**WHAT THE TASK ASKS**
Please transcribe the data that follows exactly as given, leaving out every picture.

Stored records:
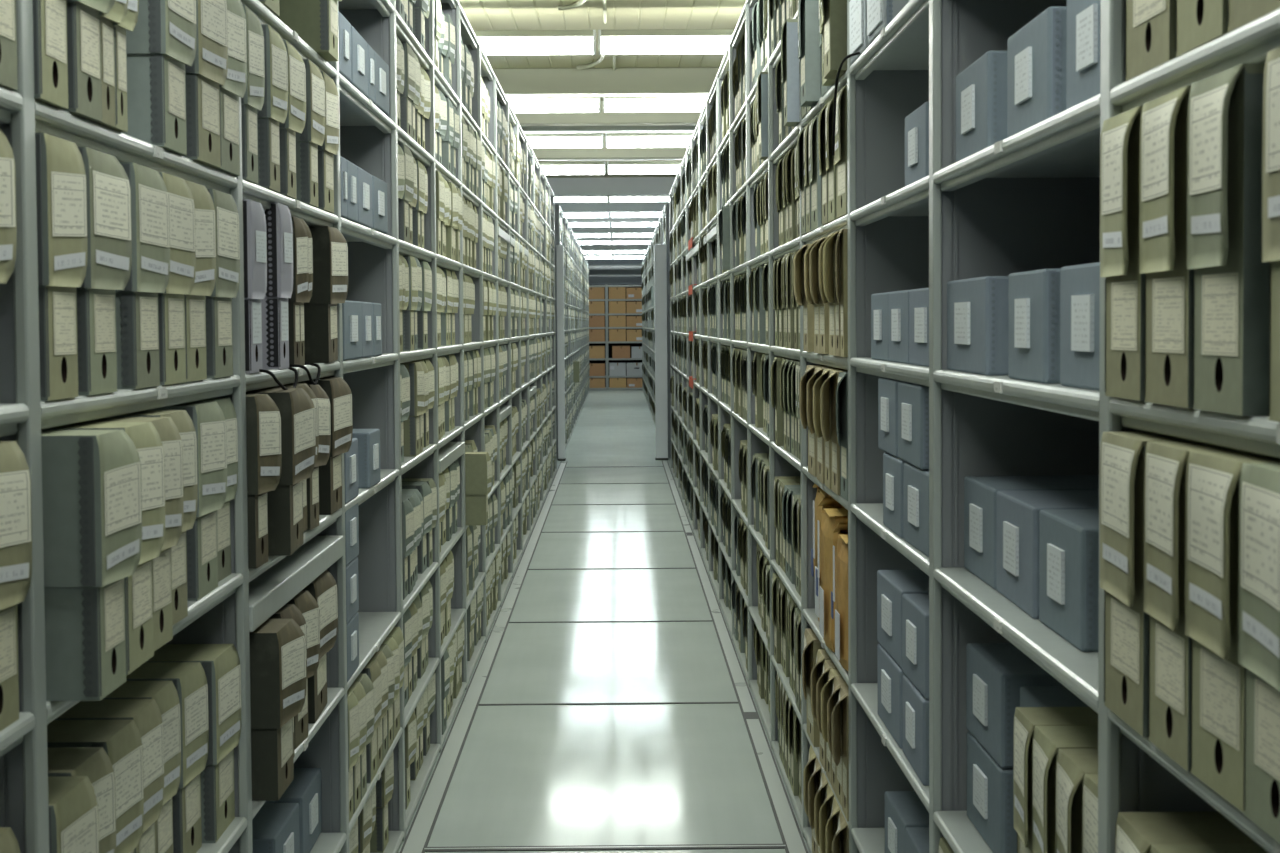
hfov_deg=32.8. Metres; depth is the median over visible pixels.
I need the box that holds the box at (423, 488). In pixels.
[402,482,431,573]
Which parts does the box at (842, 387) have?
lid
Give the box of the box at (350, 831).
[349,831,350,852]
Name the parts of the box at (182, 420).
lid
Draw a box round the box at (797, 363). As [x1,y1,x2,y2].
[796,361,799,458]
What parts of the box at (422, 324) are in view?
lid
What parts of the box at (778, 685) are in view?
lid
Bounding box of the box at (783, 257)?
[781,257,784,346]
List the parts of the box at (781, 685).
lid
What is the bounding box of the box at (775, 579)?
[772,573,780,662]
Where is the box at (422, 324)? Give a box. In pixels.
[417,261,431,348]
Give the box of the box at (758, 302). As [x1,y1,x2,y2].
[754,266,765,343]
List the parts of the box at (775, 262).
lid
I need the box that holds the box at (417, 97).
[412,50,419,140]
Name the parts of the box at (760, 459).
lid
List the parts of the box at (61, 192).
lid
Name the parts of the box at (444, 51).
lid
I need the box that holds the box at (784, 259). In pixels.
[783,254,787,347]
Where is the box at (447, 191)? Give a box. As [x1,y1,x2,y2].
[441,178,449,256]
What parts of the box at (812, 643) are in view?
lid
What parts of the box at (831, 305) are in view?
lid
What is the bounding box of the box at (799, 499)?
[797,498,800,596]
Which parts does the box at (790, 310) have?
lid
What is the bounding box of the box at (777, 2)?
[774,0,780,46]
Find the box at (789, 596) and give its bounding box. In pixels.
[788,593,792,690]
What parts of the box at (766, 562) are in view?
lid
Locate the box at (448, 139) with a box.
[442,97,453,172]
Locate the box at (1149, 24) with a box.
[1125,0,1175,80]
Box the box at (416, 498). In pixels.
[402,492,421,586]
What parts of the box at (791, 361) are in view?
lid
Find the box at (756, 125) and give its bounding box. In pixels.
[755,91,760,168]
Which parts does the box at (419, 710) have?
lid
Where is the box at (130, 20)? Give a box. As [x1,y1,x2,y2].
[108,0,138,131]
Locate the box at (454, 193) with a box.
[446,182,458,259]
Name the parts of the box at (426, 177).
lid
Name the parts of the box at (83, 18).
lid
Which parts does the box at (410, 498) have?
lid
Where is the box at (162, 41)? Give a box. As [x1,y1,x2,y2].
[121,0,196,154]
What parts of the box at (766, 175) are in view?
lid
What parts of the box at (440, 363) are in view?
lid
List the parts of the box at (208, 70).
lid
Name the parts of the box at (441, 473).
lid
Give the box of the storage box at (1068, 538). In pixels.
[1039,509,1098,651]
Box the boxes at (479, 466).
[443,13,768,698]
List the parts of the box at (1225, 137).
lid
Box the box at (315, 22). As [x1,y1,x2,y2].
[277,0,341,60]
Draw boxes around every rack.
[0,0,556,852]
[554,204,589,459]
[589,284,641,389]
[642,204,670,458]
[669,0,1279,852]
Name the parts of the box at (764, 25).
lid
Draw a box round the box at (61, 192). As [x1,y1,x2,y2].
[35,133,86,400]
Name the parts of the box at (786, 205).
lid
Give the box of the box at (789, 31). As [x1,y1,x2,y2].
[781,19,798,125]
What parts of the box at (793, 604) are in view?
lid
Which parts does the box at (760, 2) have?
lid
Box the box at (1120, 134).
[1100,106,1145,400]
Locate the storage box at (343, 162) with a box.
[340,156,347,218]
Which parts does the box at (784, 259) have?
lid
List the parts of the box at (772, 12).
lid
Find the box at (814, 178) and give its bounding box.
[809,115,822,229]
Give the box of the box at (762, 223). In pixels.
[760,179,764,254]
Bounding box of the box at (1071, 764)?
[1055,748,1097,852]
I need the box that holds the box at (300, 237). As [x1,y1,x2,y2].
[288,216,308,364]
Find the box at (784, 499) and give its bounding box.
[782,485,800,578]
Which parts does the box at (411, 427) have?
lid
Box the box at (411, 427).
[400,362,424,456]
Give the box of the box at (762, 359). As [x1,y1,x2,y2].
[761,354,765,432]
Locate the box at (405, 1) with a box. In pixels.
[404,0,406,23]
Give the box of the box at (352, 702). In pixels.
[347,691,359,821]
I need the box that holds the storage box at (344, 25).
[338,11,350,81]
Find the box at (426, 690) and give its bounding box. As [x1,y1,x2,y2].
[419,687,427,769]
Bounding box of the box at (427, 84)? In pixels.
[421,66,430,148]
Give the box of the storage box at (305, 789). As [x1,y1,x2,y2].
[265,768,321,852]
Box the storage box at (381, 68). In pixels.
[373,51,388,115]
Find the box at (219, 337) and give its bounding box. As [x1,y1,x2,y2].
[205,189,239,377]
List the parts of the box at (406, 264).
lid
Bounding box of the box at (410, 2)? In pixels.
[408,0,415,32]
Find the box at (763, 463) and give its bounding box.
[760,462,768,540]
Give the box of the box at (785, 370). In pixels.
[783,359,795,452]
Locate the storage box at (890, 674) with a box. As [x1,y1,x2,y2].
[877,643,903,748]
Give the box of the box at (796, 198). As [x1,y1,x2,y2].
[795,145,798,237]
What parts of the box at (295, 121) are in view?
lid
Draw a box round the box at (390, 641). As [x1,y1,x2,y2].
[381,637,399,749]
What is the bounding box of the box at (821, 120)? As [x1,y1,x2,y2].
[818,104,829,224]
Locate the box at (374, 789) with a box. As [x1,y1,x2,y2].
[366,784,375,852]
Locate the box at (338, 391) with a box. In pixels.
[298,377,352,514]
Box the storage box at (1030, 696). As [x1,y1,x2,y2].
[1020,686,1088,706]
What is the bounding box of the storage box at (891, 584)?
[877,570,928,667]
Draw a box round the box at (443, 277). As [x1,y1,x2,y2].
[438,267,444,346]
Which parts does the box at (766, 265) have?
lid
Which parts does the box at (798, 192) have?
lid
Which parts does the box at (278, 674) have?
lid
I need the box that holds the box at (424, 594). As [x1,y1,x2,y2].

**ANSWER SPACE**
hfov_deg=32.8. Metres; depth is the median over visible pixels.
I need the box that holds the box at (423, 488). In pixels.
[402,482,431,573]
Which parts does the box at (842, 387) have?
lid
Give the box of the box at (350, 831).
[349,831,350,852]
Name the parts of the box at (182, 420).
lid
Draw a box round the box at (797, 363). As [x1,y1,x2,y2].
[796,361,799,458]
What parts of the box at (422, 324) are in view?
lid
What parts of the box at (778, 685) are in view?
lid
Bounding box of the box at (783, 257)?
[781,257,784,346]
List the parts of the box at (781, 685).
lid
What is the bounding box of the box at (775, 579)?
[772,573,780,662]
Where is the box at (422, 324)? Give a box. In pixels.
[417,261,431,348]
Give the box of the box at (758, 302). As [x1,y1,x2,y2].
[754,266,765,343]
List the parts of the box at (775, 262).
lid
I need the box that holds the box at (417, 97).
[412,50,419,140]
Name the parts of the box at (760, 459).
lid
List the parts of the box at (61, 192).
lid
Name the parts of the box at (444, 51).
lid
I need the box that holds the box at (784, 259). In pixels.
[783,254,787,347]
Where is the box at (447, 191)? Give a box. As [x1,y1,x2,y2].
[441,178,449,256]
What parts of the box at (812, 643) are in view?
lid
What parts of the box at (831, 305) are in view?
lid
What is the bounding box of the box at (799, 499)?
[797,498,800,596]
Which parts does the box at (790, 310) have?
lid
What is the bounding box of the box at (777, 2)?
[774,0,780,46]
Find the box at (789, 596) and give its bounding box. In pixels.
[788,593,792,690]
What parts of the box at (766, 562) are in view?
lid
Locate the box at (448, 139) with a box.
[442,97,453,172]
Locate the box at (1149, 24) with a box.
[1125,0,1175,80]
Box the box at (416, 498). In pixels.
[402,492,421,586]
What parts of the box at (791, 361) are in view?
lid
Find the box at (756, 125) and give its bounding box. In pixels.
[755,91,760,168]
Which parts does the box at (419, 710) have?
lid
Where is the box at (130, 20)? Give a box. As [x1,y1,x2,y2].
[108,0,138,131]
Locate the box at (454, 193) with a box.
[446,182,458,259]
Name the parts of the box at (426, 177).
lid
Name the parts of the box at (83, 18).
lid
Which parts does the box at (410, 498) have?
lid
Where is the box at (162, 41)? Give a box. As [x1,y1,x2,y2].
[121,0,196,154]
What parts of the box at (766, 175) are in view?
lid
What parts of the box at (440, 363) are in view?
lid
List the parts of the box at (208, 70).
lid
Name the parts of the box at (441, 473).
lid
Give the box of the storage box at (1068, 538). In pixels.
[1039,509,1098,651]
Box the boxes at (479, 466).
[443,13,768,698]
List the parts of the box at (1225, 137).
lid
Box the box at (315, 22). As [x1,y1,x2,y2].
[277,0,341,60]
Draw boxes around every rack.
[0,0,556,852]
[554,204,589,459]
[589,284,641,389]
[642,204,670,458]
[669,0,1279,852]
Name the parts of the box at (764, 25).
lid
Draw a box round the box at (61, 192). As [x1,y1,x2,y2].
[35,133,86,400]
Name the parts of the box at (786, 205).
lid
Give the box of the box at (789, 31). As [x1,y1,x2,y2].
[781,19,798,125]
What parts of the box at (793, 604) are in view?
lid
Which parts does the box at (760, 2) have?
lid
Box the box at (1120, 134).
[1100,106,1145,400]
Locate the storage box at (343, 162) with a box.
[340,156,347,218]
Which parts does the box at (784, 259) have?
lid
List the parts of the box at (772, 12).
lid
Find the box at (814, 178) and give its bounding box.
[809,115,822,229]
Give the box of the box at (762, 223). In pixels.
[760,179,764,254]
Bounding box of the box at (1071, 764)?
[1055,748,1097,852]
I need the box that holds the box at (300, 237). As [x1,y1,x2,y2].
[288,216,308,364]
Find the box at (784, 499) and give its bounding box.
[782,485,800,578]
Which parts does the box at (411, 427) have?
lid
Box the box at (411, 427).
[400,362,424,456]
Give the box of the box at (762, 359). As [x1,y1,x2,y2].
[761,354,765,432]
Locate the box at (405, 1) with a box. In pixels.
[404,0,406,23]
Give the box of the box at (352, 702). In pixels.
[347,691,359,821]
I need the box that holds the storage box at (344, 25).
[338,11,350,81]
Find the box at (426, 690) and give its bounding box. As [x1,y1,x2,y2].
[419,687,427,769]
Bounding box of the box at (427, 84)? In pixels.
[421,66,430,148]
Give the box of the storage box at (305, 789). As [x1,y1,x2,y2].
[265,768,321,852]
Box the storage box at (381, 68). In pixels.
[373,51,388,115]
Find the box at (219, 337) and give its bounding box. As [x1,y1,x2,y2].
[205,189,239,377]
List the parts of the box at (406, 264).
lid
Bounding box of the box at (410, 2)? In pixels.
[408,0,415,32]
Find the box at (763, 463) and give its bounding box.
[760,462,768,540]
Give the box of the box at (785, 370). In pixels.
[783,359,795,452]
Locate the storage box at (890, 674) with a box. As [x1,y1,x2,y2].
[877,643,903,748]
Give the box of the box at (796, 198). As [x1,y1,x2,y2].
[795,145,798,237]
What parts of the box at (295, 121) are in view?
lid
Draw a box round the box at (390, 641). As [x1,y1,x2,y2].
[381,637,399,749]
What is the bounding box of the box at (821, 120)? As [x1,y1,x2,y2].
[818,104,829,224]
Locate the box at (374, 789) with a box. As [x1,y1,x2,y2].
[366,784,375,852]
Locate the box at (338, 391) with a box. In pixels.
[298,377,352,514]
Box the storage box at (1030, 696). As [x1,y1,x2,y2].
[1020,686,1088,706]
What is the bounding box of the storage box at (891, 584)?
[877,570,928,667]
Draw a box round the box at (443, 277). As [x1,y1,x2,y2].
[438,267,444,346]
Which parts does the box at (766, 265) have?
lid
Which parts does the box at (798, 192) have?
lid
Which parts does the box at (278, 674) have?
lid
I need the box that holds the box at (424, 594). As [x1,y1,x2,y2].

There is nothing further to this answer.